To retain the team’s best linebacker? As much as it takes. Karlos Dansby is over the hill, Paul Kruger and Nate Orchard are role players, Meowkevious Mingo is a bust and Chris Kirksey is a journeyman.

Robertson is a little undisciplined, but he could play on a good team– he does a little bit of everything. He’s 26 and you could still expect him to play well at the end of the deal.

This is one of the ways the Browns sink themselves. They decide a player isn’t that good, let him go… and then are stunned that (a) someone else will pay him a lot of money and (b) they have to overpay. A year ago, they thought Tramon Williams would be a huge upgrade over Buster Skrine, and that Nate Orchard would make everyone forget Jabaal Sheard. Wrong both times.

The amount of interest that Robertson and Mitchell Schwartz receive– and the deals they come away with– will shock people in the region. Like Skrine and Sheard, they’re better players than anyone thinks.

The Browns think–

No they don’t. That’s why they’re a 3-13 team. This is very, very simple. The easiest way to improve the talent and build depth is to keep everyone you have– then add players who are better.

Let’s take Jim Dray— a player they’ve already let go. Dray is an adequate receiver whose best routes are throws that neither Josh McCown nor Billy Relapse could make. He didn’t catch many passes this year. He also struggles as a blocker.

Dray isn’t someone who should start. He’s not a quality #2 guy. But he’s a decent #3– especially if you get a real bone-crunching blocker as the backup to Gary Barnidge.

Until the Browns obtain two people who can play better than Dray, they have no business cutting him. They’re opening a hole and hoping that Randall Telfer (whom they took last year in the sixth round) can stay healthy and play well. Both are unlikely to happen.

Johnson Bademosi played 169 snaps last year– about 150 more than I’d want to see. But if the alternative is playing a safety– as they were forced to– you keep him. They’re figuring Charles Gaines, K’Waun Williams and Ifo Ekpre-Olomu can do just as well. All are injury risks.

If they re-sign everyone, they won’t be able to add anyone.

It is always cheaper to retain employees than to hire new ones. Anyone in business understands that. Plus, the Browns are such a terrible team that they have to pay more than better teams.

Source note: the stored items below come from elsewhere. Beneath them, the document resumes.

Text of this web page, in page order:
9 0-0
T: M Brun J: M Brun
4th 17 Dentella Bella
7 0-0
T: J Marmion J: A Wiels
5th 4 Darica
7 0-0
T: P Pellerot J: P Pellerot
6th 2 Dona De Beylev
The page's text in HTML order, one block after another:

This is an ongoing problem, which comes from constantly hiring people who aren’t experienced at their jobs, but imagine that they’re really smart. A new front office comes in, looks at tape of the players and their contracts and says “This guy is ridiculously overpaid, given his production. If we get rid of him, we’ll save money– and we can probably get get a better player.”

So they dump these guys. Then they try to recruit free agents and discover that:

  1. None of them want to come to Cleveland, because the team never wins, and they rarely put players in a position to shine.
  2. If the player is any good, other teams want him. Because everyone can offer a better shot at the playoffs, they can pull him away for less money.
  3. Some teams will be desperate for help at a spot, be willing to overspend and drive up the market.

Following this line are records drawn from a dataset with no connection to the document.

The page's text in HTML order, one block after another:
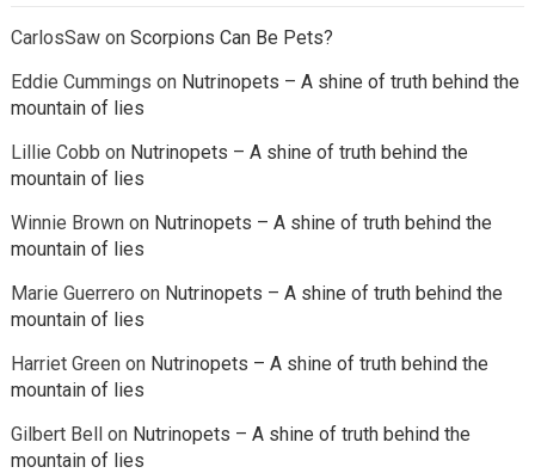
CarlosSawon Scorpions Can Be Pets?
Eddie Cummings on Nutrinopets – A shine of truth behind the
mountain of lies
Lillie Cobb on Nutrinopets – A shine of truth behind the
mountain of lies
Winnie Brownon Nutrinopets – A shine of truth behind the
mountain of lies
Marie Guerrero on Nutrinopets – A shine of truth behind the
mountain of lies
Harriet Greenon Nutrinopets – A shine of truth behind the
mountain of lies
Gilbert Bellon Nutrinopets – A shine of truth behind the
mountain of lies
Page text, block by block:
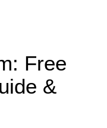
Free
&
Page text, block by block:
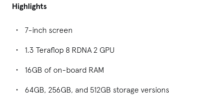
Highlights
7-inch screen
1.3 Teraflop 8 RDNA 2 GPU
16GB of on-board RAM
64GB, 256GB, and 512GB storage versions
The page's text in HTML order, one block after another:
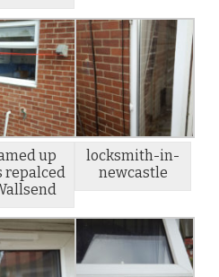
up
repalced
locksmith-in-
newcastle
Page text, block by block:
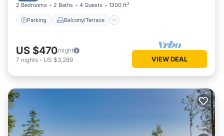
2 Bedrooms 2 Baths 4 Guests 1300 ft²
Parking Balcony/Terrace
US $470/night
7 nights - US $3,289 VIEW DEAL
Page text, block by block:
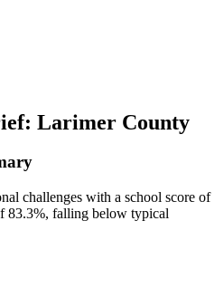
Larimer County
challenges with a school score of
83.3%, falling below typical
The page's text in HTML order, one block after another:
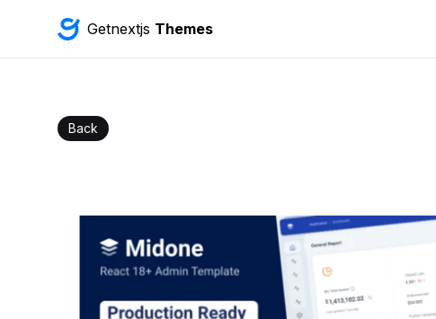
Getnextjs Themes
Back

An experienced GM or assistant GM would know this, because their old team would have beaten Cleveland to players repeatedly, or lost out to a desperate GM. But Tom Heckert, Joe Banner or Snapchat Ray Farmer– or the current novices– never have a clue.

So the Browns have to pay 30-50% over market, and guarantee most of it. That’s how Andrew Hawkins ended up getting $13.6 million over four years, with $6.8 million (50% of the money) guaranteed– even though he was coming off a season where he played 118 snaps and caught only 12 passes. The players who were worth $14 million would have cost Cleveland $21 million.

Rumor has it the Browns want Mohamed Sanu. Spotrac estimates his market value at $4.3 million a year– $17.2 million over four years. A team like the Steelers or the Jets– one with a future– might be able to get him for that. But if the Browns want him, I’d guess it will cost $25 million over 4 years, with $12-17 guaranteed.Just as the front office figures out what is going on, they get fired. Then the process repeats.

Are there people you’d like to see them sign?

Yes. But the odds that they can get any of those players are so remote that I might as well compile a list of supermodels I’d like to date. It’s simpler to see what happens.